Takeda and Protagonist Therapeutics have delivered promising news for patients with polycythemia vera — a rare blood disorder where the body produces too many red blood cells, thickening the blood and increasing the risk of heart problems and blood clots.
In the pivotal Phase III VERIFY study, researchers evaluated rusfertide, a first‑in‑class investigational hepcidin mimetic peptide therapeutic designed to mimic the natural hormone that regulates iron, to see if it could reduce the need for regular blood removals (phlebotomies).

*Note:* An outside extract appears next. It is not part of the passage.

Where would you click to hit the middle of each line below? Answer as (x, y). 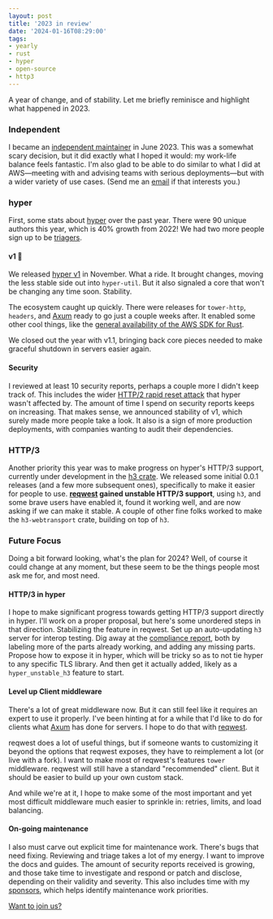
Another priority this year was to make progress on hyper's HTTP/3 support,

Polycythemia vera is often tough to manage because its symptoms can be vague, which sometimes delays diagnosis. Patients usually need regular phlebotomies and cytoreductive treatments that may not fully control the condition, leaving them at risk for complications like blood clots.
In the Phase III VERIFY trial, patients were divided into two groups: one received rusfertide alongside their standard treatment, while the other received a placebo.

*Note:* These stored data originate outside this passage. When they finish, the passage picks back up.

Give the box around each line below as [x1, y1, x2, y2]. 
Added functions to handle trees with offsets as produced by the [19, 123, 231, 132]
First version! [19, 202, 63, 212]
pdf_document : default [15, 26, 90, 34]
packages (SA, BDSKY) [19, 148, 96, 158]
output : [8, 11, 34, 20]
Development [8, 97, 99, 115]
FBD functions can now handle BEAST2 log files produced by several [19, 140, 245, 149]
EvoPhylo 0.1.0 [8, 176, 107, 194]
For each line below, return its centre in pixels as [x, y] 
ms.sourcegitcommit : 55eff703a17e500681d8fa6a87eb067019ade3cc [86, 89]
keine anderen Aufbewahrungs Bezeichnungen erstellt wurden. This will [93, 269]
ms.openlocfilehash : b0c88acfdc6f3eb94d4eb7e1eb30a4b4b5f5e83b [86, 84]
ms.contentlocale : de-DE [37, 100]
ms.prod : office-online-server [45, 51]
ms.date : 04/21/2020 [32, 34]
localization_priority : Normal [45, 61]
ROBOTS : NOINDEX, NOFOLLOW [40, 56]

The primary goal was to determine if more patients on rusfertide could avoid phlebotomies.
Seventy-seven percent of patients treated with rusfertide managed to avoid phlebotomies between Weeks 20 and 32, compared to only 33% on the placebo.
Moreover, the rusfertide group averaged 0.5 phlebotomies per person versus 1.8 in the placebo group, with notable improvements in hematocrit control and fatigue reduction.
Rusfertide was generally well tolerated, with adverse events often characterized as mild injection site reactions and no new safety concerns.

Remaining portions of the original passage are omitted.